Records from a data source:
============

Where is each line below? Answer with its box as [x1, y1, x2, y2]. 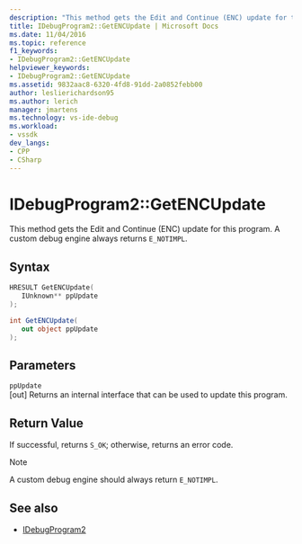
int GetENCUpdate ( [9, 316, 78, 325]
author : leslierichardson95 [9, 88, 115, 97]
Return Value [9, 415, 84, 431]
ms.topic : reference [9, 38, 87, 48]
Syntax [9, 259, 50, 274]
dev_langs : [9, 138, 50, 147]
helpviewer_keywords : [9, 64, 91, 73]
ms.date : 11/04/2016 [9, 30, 87, 39]
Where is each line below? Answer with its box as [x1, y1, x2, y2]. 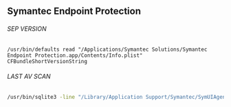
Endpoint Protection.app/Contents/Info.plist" [7, 51, 143, 59]
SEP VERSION [7, 24, 47, 33]
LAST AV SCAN [7, 72, 51, 81]
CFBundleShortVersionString [7, 58, 88, 64]
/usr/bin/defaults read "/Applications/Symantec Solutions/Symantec [7, 46, 208, 53]
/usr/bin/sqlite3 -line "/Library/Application [7, 93, 143, 100]
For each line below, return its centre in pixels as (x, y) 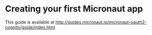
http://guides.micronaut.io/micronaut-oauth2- (101, 22)
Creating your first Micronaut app (74, 9)
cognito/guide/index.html (30, 27)
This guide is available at (30, 22)
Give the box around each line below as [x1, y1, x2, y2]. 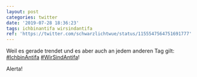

============

### Problem statement
Leaving the pictures aside, give back all the records exactly as they are.

### Written answer
Where is each line below? Answer with its box as [x1, y1, x2, y2]. 
int GetENCUpdate ( [9, 316, 78, 325]
author : leslierichardson95 [9, 88, 115, 97]
Return Value [9, 415, 84, 431]
ms.topic : reference [9, 38, 87, 48]
Syntax [9, 259, 50, 274]
dev_langs : [9, 138, 50, 147]
helpviewer_keywords : [9, 64, 91, 73]
ms.date : 11/04/2016 [9, 30, 87, 39]
Where is each line below? Answer with its box as [x1, y1, x2, y2]. 
Endpoint Protection.app/Contents/Info.plist" [7, 51, 143, 59]
SEP VERSION [7, 24, 47, 33]
LAST AV SCAN [7, 72, 51, 81]
CFBundleShortVersionString [7, 58, 88, 64]
/usr/bin/defaults read "/Applications/Symantec Solutions/Symantec [7, 46, 208, 53]
/usr/bin/sqlite3 -line "/Library/Application [7, 93, 143, 100]
For each line below, return its centre in pixels as (x, y) 
http://guides.micronaut.io/micronaut-oauth2- (101, 22)
Creating your first Micronaut app (74, 9)
cognito/guide/index.html (30, 27)
This guide is available at (30, 22)
Give the box around each line below as [x1, y1, x2, y2]. 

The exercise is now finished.